Ponderable — National Poetry Month


Ponderable

The pine branches reach—the rain! the sun! the edge of the
        moving air! three goats!
Girls on razor scooters turn the corner and scoot
Autonomy actually shows, it shines amidst the stars of decision
I sacrifice hearing to writing, I return to the back of the train
Surrounded by nothing but tattered island nasturtia, the
        shoveler is prepared to exclaim, “Grief exterior, grief
        prison”
Beastly pine cones are falling from the sky
Down in the middle, and a soft wall, the midnight breeze
        billows
Check the role, the rock, the rule!
From cardboard pressed to ginger, water spilled on a list, salt
        sprinkled over…
Why so many references to dogs, purple, and bananas?

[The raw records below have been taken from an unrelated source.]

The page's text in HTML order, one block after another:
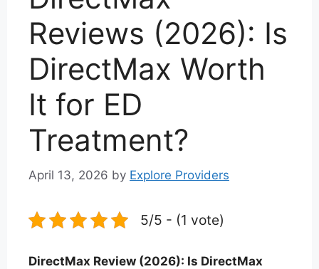
Reviews (2026): Is
DirectMax Worth
It for ED
Treatment?
April 13, 2026 by Explore Providers
5/5 - (1 vote)
DirectMax Review (2026): Is DirectMax
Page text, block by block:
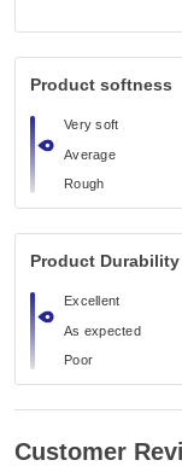
Product softness
Very soft
Average
Rough
Product Durability
Excellent
As expected
Poor
Customer
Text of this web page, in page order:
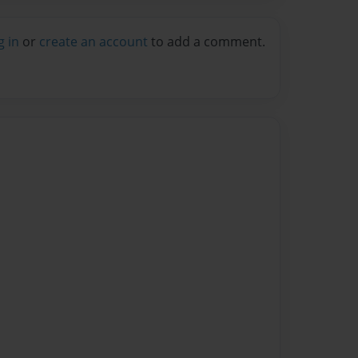
in or create an account to add a comment.
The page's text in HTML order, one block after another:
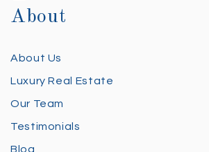
About
About Us
Luxury Real Estate
Our Team
Testimonials
Blog
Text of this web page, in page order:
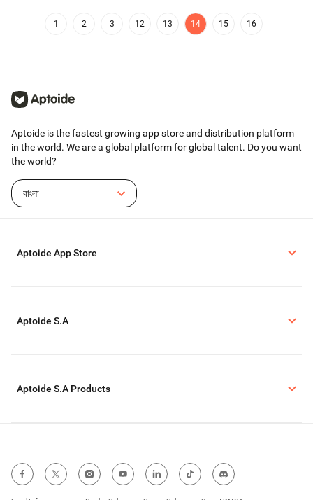
1 2 3 12 13 14 15 16
Aptoide is the fastest growing app store and distribution platform
in the world. We are a global platform for global talent. Do you want
the world?
বাংলা
Aptoide App Store
Aptoide S.A
Aptoide S.A Products
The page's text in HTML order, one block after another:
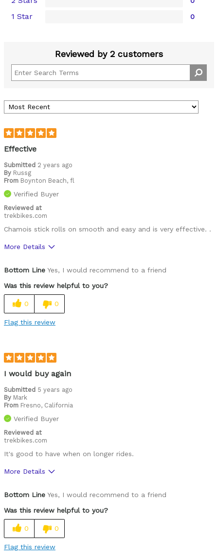
1 Star 0
Reviewed by 2 customers
Effective
Submitted 2 years ago
By Russg
From Boynton Beach, fl
Verified Buyer
Reviewed at
trekbikes.com
Chamois stick rolls on smooth and easy and is very effective. .
More Details
Bottom Line Yes, I would recommend to a friend
Was this review helpful to you?
0 0
Flag this review
I would buy again
Submitted 5 years ago
By Mark
From Fresno, California
Verified Buyer
Reviewed at
trekbikes.com
It's good to have when on longer rides.
More Details
Bottom Line Yes, I would recommend to a friend
Was this review helpful to you?
0 0
Flag this review
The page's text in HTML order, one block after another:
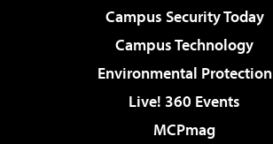
Campus Security Today
Campus Technology
Environmental Protection
Live! 360 Events
MCPmag

Then the carnival—it came up afterwards like a vermillion
        buttress to say of itself “it appears”
Wren in a ragged bee line, flora sleeping live
Yuki, Felicia, and Maxwell have between them $13.75, and they
        are hungry as they enter the small café, where they see a
        display of pies and decide to spend all their money on pie
        there and then—how much pie will each get to eat if
        each pie costs $5.25?
Invincible is my myopia, great is my waist, choral are my ideas,
        wingéd are my eyebrows, deep is my obscurity—who am I?